Abstract:
This dissertation describes the computational modelling of reactions between α-haloketones and
various nucleophiles. Nucleophilic substitution reactions of α-haloketones (also known as α-
halocarbonyls in literature) are utilised in synthetic laboratories to obtain 1,2-disconnections; which
are typically difficult to obtain otherwise. To gain insight into these reactions, DFT modelling was
carried out in this project, with further understanding into these reactions being obtained using
Quantum Fragment Along Reaction Pathway (QFARP) which is an extension of Interacting Quantum
Atoms (IQA).
The nucleophilic substitution reaction was modelled between α-bromoacetophenone (α-
BrAcPh), to represent α-haloketones, and the common nucleophiles phenolate (PhO–) and acetate
(AcO–). QFARP provided insight into the reactions which could not have been obtained with other
computational approaches. It was shown that the reaction with AcO– results in greater destabilisation
for the α-group of α-BrAcPh as compared to the reaction of PhO–, explaining the difference in
activation energies for the reactions. Diatomic- and fragment-interactions provided awareness into
the driving force of the reactions and showed how the hydrogens for the α-group of α-BrAcPh provide
significant attractive interactions with the nucleophiles during the initial stages of the nucleophilic
substitution reaction.
Furthermore, reactions modelled between α-BrAcPh and MeO– was done, as experimental
literature has reported the presence of two competing reactions: nucleophilic substitution and
epoxidation. Modelling showed the two reactions have low activation energies which are comparable
with another. Interestingly, the rate determining step for the epoxidation reaction is not the formation
of the transition state structure but rather the rotational barrier which is required to allow the leaving
group, bromine, to be trans to the carbonyl-O of α-BrAcPh.
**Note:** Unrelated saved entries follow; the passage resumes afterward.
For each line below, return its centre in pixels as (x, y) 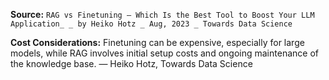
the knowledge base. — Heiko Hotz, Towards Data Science (131, 63)
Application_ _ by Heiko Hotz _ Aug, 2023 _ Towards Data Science (151, 24)
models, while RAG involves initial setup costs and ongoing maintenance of (164, 53)
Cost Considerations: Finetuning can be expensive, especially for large (157, 42)
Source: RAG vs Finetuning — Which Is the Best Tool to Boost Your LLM (162, 14)
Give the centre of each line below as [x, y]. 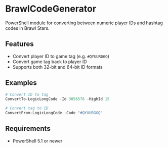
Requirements [28, 129]
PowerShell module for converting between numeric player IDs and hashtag [84, 23]
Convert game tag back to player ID [50, 62]
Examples [21, 83]
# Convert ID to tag [27, 94]
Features [19, 44]
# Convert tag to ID [27, 108]
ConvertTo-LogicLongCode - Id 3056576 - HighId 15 [57, 99]
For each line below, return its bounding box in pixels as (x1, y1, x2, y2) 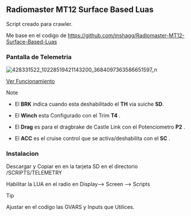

Previous reports indicated that the presence of an electron donating/withdrawing group on the
phenyl ring of α-BrAcPh had a significant influence on the reaction rate and selectivity between the
two reactions. These experimental observations correlated well with the modelling results when
comparing the potential energy surfaces (PES) of the reactions. Analysis using QFARP was also
applied to these reactions to gain a more fundamental understanding of the reactions and how they
differ. While QFARP was not able to explain the selectivity with different substituents present, insight
into the dominating interactions that are involved in the reactions was recovered.